→ Action item: The entries below contain pictures, which are to be left out; write out exactly, and only, the lines from the line with "For each line below, return its centre" up to and including the line with "This isn't an".

Data excerpts
-------------------------

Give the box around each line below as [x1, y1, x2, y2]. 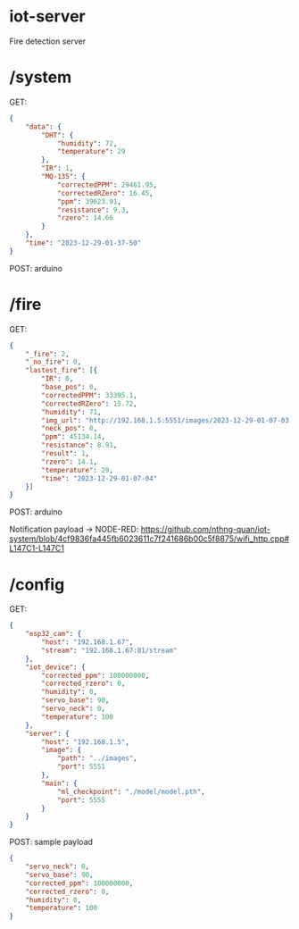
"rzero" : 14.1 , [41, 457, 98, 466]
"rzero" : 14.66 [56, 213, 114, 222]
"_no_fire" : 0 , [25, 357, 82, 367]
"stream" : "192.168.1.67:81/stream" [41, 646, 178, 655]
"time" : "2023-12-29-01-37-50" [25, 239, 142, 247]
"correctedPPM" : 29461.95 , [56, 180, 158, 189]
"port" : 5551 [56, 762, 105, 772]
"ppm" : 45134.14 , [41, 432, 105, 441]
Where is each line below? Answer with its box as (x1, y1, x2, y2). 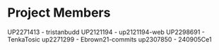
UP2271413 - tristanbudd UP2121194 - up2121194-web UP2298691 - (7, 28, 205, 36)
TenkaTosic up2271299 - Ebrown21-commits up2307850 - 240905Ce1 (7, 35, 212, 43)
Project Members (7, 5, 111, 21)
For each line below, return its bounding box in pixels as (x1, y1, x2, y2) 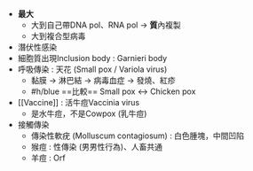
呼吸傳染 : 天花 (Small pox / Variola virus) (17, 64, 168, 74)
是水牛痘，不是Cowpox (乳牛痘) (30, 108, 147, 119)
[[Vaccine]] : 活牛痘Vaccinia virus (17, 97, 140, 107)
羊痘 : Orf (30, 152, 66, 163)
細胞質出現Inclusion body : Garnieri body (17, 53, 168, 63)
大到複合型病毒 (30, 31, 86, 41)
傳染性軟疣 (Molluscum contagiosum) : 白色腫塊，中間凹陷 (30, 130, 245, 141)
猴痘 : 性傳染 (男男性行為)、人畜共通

-------------------------

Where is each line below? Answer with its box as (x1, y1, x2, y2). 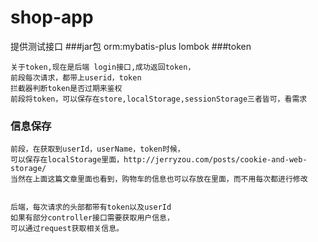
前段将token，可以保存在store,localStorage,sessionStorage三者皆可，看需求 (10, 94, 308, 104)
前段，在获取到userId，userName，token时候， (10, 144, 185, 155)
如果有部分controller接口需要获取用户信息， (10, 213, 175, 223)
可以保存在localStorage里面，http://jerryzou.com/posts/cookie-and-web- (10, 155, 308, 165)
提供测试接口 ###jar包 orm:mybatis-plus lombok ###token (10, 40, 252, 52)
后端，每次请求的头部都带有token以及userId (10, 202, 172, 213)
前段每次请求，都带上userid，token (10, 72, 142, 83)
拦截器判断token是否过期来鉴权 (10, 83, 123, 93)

-------------------------

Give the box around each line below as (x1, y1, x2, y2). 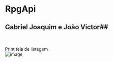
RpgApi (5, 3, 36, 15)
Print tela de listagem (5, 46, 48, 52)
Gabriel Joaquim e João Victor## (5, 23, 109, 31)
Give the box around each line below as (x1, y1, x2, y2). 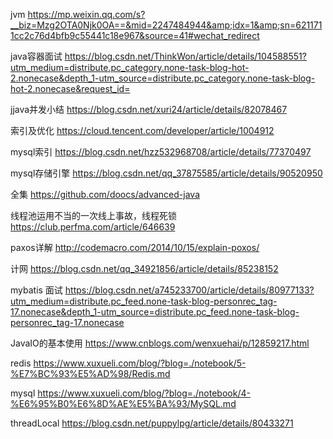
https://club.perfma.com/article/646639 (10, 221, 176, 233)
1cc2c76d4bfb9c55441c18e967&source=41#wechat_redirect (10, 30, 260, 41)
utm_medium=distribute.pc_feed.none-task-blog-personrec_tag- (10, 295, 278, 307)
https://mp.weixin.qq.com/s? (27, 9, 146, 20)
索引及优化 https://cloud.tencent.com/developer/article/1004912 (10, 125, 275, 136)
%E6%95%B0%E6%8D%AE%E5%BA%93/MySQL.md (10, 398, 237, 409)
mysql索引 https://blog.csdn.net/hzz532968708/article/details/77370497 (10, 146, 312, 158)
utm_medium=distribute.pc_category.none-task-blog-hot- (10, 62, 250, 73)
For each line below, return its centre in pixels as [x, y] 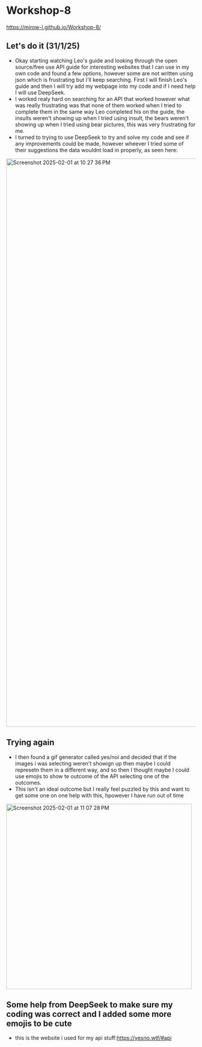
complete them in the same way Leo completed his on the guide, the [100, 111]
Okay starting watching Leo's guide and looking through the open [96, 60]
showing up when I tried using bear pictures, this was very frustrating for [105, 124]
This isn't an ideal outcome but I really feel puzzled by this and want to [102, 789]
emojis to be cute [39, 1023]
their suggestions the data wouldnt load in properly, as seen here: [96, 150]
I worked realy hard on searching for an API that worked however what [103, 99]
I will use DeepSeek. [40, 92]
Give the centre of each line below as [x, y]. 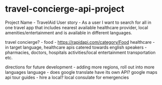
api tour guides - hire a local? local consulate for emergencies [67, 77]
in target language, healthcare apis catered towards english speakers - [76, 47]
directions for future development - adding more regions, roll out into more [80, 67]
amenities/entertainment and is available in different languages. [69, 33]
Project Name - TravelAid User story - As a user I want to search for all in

-------------------------

→ Exercise solution:
For each line below, return its centre in pixels as [x, y] 
complete them in the same way Leo completed his on the guide, the [100, 111]
Okay starting watching Leo's guide and looking through the open [96, 60]
showing up when I tried using bear pictures, this was very frustrating for [105, 124]
This isn't an ideal outcome but I really feel puzzled by this and want to [102, 789]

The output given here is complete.